Repeat verbatim, and only, the lines of the data below, beginning at the line that contains "In fanfics Draco" and stopping after the line that contains "as he has no".

[Records contained in a dataset]

====

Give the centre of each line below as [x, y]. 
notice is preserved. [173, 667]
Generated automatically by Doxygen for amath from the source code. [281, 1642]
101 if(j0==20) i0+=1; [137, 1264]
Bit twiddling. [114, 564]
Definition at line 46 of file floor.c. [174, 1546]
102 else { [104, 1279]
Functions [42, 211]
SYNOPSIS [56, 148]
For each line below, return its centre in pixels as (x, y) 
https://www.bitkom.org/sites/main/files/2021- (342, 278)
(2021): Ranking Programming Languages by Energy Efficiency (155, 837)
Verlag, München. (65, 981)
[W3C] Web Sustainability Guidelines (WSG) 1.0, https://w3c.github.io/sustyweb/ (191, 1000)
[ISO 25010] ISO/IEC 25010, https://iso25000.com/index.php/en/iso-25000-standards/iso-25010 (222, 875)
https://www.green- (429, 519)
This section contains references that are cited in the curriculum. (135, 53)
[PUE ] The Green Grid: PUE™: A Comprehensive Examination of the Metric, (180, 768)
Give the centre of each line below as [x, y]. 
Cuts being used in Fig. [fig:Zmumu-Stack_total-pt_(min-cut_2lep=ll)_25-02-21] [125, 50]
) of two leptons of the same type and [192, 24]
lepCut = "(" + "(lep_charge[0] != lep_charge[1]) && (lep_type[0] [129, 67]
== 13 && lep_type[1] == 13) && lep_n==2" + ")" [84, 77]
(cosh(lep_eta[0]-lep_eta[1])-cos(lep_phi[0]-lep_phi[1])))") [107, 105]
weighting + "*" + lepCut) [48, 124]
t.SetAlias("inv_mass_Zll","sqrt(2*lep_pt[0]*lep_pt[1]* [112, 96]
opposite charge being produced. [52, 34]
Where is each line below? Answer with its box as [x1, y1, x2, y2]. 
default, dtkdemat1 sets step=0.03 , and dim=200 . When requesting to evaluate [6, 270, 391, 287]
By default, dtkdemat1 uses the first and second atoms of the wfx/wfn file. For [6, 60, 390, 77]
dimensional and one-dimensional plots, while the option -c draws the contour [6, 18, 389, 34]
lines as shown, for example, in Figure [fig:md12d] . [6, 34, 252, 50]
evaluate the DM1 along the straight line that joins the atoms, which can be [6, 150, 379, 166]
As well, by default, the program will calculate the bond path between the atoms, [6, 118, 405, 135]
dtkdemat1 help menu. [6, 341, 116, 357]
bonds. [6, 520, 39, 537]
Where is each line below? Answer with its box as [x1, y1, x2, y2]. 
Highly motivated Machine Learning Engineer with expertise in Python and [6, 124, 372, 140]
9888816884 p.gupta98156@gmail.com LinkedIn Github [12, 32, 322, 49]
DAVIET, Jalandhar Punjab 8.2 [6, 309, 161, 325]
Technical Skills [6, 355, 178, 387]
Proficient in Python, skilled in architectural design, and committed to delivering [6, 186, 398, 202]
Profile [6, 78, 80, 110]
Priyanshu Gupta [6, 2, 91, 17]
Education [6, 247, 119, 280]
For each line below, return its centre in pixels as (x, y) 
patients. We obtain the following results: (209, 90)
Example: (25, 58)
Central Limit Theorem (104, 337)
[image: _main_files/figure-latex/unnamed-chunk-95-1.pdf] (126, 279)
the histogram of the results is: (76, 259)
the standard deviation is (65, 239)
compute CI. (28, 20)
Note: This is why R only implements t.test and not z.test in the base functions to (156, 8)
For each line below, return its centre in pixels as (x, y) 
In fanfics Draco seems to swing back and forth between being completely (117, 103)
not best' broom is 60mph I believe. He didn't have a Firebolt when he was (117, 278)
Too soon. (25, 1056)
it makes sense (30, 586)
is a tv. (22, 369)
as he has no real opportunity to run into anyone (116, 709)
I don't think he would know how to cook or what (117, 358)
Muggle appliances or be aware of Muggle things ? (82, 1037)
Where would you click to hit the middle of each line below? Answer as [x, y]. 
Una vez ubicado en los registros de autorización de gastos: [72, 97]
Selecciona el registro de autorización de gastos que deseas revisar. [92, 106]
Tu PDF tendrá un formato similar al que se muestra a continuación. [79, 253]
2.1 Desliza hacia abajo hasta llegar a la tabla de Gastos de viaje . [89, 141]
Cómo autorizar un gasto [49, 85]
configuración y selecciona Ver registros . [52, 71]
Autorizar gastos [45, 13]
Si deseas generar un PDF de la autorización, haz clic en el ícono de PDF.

====

*Response to the task:*
In fanfics Draco seems to swing back and forth between being completely (117, 103)
not best' broom is 60mph I believe. He didn't have a Firebolt when he was (117, 278)
Too soon. (25, 1056)
it makes sense (30, 586)
is a tv. (22, 369)
as he has no real opportunity to run into anyone (116, 709)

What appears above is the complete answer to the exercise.